THE TASK: All lines that hold the string "baseboard" should be copied. Find them in the listing below.
.....
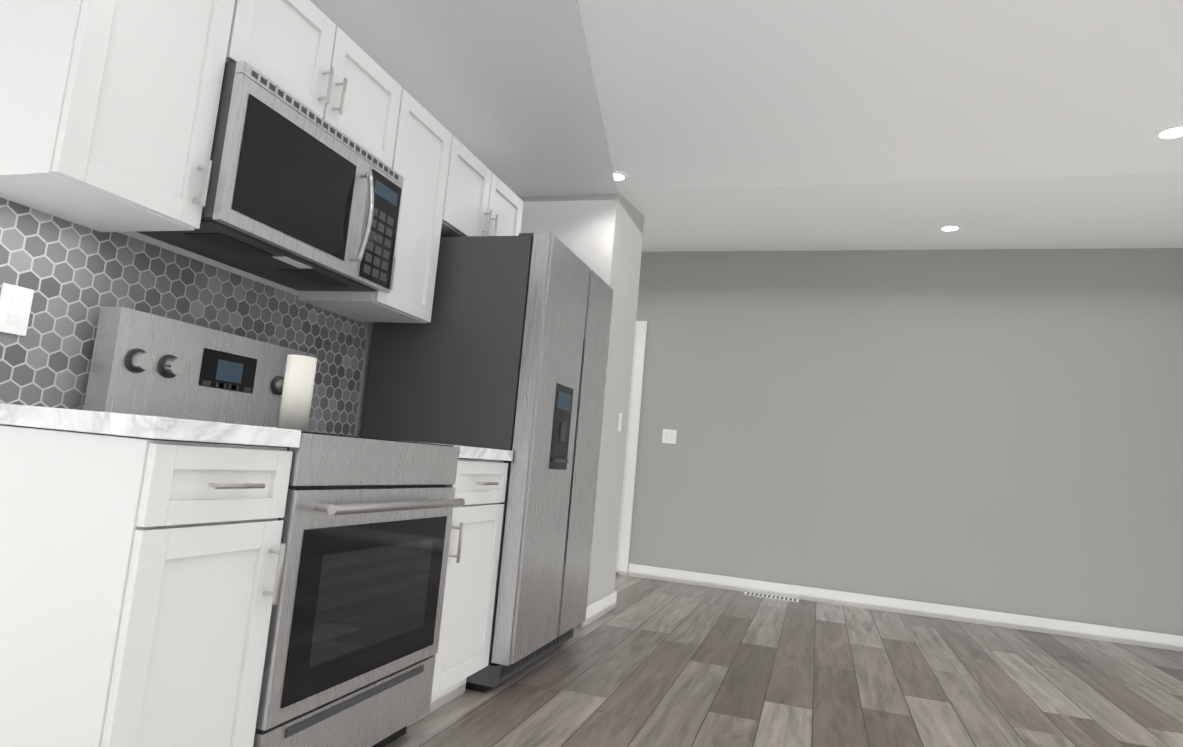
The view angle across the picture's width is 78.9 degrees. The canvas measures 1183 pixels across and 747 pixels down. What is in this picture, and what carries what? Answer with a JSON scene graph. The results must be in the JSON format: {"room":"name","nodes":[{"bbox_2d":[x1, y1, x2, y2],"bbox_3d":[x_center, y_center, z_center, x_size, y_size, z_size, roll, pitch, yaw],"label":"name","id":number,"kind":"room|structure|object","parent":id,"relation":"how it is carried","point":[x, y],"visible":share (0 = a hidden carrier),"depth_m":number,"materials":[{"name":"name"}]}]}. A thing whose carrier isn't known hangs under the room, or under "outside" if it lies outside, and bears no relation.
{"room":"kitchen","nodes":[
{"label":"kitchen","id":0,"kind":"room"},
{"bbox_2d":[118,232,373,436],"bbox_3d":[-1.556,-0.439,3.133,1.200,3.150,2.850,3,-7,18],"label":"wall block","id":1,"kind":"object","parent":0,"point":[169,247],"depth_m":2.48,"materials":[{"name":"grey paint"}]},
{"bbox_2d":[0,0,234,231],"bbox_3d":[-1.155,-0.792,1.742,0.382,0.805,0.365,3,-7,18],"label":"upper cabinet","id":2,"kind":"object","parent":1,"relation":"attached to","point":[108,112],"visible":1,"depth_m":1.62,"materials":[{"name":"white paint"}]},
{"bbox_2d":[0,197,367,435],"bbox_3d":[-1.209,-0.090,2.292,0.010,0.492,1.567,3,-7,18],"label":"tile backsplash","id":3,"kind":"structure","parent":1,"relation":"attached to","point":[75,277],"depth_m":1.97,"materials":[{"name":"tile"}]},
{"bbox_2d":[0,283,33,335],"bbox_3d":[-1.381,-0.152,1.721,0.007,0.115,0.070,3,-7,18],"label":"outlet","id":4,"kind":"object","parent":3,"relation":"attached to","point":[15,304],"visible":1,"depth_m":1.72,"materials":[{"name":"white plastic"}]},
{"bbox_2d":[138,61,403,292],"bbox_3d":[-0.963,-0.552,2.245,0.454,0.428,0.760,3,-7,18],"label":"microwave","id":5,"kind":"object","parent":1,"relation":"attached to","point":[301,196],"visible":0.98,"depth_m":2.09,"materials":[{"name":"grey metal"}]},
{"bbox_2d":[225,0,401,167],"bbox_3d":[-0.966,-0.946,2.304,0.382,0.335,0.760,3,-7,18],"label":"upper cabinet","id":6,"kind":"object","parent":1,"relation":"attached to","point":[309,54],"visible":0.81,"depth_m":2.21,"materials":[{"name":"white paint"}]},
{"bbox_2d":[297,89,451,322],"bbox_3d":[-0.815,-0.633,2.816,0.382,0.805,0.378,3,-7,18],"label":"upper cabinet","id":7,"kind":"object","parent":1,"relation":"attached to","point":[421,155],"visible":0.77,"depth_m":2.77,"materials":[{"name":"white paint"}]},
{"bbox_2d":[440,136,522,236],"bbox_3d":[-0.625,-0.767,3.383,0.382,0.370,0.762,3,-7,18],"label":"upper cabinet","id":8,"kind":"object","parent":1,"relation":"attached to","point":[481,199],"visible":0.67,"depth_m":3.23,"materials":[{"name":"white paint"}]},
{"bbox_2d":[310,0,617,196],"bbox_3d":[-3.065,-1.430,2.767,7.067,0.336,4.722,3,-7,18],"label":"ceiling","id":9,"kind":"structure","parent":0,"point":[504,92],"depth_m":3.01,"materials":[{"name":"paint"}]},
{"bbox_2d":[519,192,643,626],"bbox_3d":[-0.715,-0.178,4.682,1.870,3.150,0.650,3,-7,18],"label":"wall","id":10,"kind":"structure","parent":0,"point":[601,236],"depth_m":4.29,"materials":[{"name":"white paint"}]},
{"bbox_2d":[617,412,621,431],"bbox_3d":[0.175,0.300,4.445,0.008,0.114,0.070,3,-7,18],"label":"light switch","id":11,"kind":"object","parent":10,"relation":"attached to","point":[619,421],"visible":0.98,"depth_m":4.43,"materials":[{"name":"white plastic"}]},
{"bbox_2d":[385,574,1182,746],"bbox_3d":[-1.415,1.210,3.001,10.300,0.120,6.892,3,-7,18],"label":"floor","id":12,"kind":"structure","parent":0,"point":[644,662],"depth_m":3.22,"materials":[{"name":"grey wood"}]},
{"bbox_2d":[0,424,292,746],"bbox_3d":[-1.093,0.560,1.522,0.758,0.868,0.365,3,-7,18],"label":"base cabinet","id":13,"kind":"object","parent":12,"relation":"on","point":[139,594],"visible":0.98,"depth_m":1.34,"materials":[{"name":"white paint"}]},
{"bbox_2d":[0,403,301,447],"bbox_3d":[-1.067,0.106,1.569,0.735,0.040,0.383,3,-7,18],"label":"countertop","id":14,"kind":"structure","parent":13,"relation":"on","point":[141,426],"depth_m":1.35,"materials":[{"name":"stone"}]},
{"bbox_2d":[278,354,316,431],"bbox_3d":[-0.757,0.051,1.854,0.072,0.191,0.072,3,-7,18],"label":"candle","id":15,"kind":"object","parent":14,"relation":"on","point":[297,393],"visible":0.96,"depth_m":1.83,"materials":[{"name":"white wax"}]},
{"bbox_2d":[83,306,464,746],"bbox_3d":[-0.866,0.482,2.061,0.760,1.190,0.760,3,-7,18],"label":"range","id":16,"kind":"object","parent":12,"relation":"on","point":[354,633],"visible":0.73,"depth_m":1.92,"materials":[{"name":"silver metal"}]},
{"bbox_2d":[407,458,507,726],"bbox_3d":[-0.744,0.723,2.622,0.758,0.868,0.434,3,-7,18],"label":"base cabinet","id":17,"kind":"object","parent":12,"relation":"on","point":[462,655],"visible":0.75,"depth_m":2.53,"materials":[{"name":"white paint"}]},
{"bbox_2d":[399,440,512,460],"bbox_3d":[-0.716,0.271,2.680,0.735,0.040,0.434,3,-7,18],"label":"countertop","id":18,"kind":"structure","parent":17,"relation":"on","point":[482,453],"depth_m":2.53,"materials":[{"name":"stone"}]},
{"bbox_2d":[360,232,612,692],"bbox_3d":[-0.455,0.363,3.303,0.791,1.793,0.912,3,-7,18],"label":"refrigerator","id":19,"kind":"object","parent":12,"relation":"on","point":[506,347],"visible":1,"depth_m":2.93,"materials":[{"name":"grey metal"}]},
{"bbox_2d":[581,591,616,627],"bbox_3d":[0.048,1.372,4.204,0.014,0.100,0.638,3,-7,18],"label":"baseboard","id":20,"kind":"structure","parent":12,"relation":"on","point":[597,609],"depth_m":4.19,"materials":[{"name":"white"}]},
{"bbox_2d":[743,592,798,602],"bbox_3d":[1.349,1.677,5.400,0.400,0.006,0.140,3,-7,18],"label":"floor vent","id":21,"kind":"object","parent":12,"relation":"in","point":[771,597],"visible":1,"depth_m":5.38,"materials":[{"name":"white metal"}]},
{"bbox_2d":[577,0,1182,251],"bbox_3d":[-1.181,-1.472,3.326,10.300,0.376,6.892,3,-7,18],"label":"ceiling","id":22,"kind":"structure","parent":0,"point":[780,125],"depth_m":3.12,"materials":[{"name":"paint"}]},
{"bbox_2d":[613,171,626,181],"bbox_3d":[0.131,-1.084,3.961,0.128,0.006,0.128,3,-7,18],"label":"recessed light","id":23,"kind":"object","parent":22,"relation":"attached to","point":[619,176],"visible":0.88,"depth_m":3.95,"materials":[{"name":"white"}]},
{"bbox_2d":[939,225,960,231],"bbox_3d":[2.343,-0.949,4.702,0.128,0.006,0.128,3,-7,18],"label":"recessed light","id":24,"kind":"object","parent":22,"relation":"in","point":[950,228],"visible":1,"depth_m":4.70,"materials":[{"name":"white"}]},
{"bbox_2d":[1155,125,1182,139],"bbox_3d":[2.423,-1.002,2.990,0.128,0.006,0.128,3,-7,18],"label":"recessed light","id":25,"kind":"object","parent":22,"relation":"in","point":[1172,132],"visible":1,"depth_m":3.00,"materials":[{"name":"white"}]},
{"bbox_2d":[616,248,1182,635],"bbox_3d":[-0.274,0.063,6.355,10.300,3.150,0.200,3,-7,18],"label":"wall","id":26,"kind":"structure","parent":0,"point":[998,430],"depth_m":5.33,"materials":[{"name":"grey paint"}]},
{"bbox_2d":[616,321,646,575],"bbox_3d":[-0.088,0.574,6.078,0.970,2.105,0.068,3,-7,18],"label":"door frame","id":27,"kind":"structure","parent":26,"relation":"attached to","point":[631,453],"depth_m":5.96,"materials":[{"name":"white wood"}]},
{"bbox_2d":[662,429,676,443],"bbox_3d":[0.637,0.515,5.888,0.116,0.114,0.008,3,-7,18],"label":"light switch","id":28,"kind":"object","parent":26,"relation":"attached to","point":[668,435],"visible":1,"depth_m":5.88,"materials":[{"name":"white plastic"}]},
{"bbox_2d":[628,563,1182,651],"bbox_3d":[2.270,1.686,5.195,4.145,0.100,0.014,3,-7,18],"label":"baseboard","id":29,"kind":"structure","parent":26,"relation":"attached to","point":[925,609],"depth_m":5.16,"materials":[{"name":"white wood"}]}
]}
.....
EXERCISE OUTPUT:
{"bbox_2d":[581,591,616,627],"bbox_3d":[0.048,1.372,4.204,0.014,0.100,0.638,3,-7,18],"label":"baseboard","id":20,"kind":"structure","parent":12,"relation":"on","point":[597,609],"depth_m":4.19,"materials":[{"name":"white"}]},
{"bbox_2d":[628,563,1182,651],"bbox_3d":[2.270,1.686,5.195,4.145,0.100,0.014,3,-7,18],"label":"baseboard","id":29,"kind":"structure","parent":26,"relation":"attached to","point":[925,609],"depth_m":5.16,"materials":[{"name":"white wood"}]}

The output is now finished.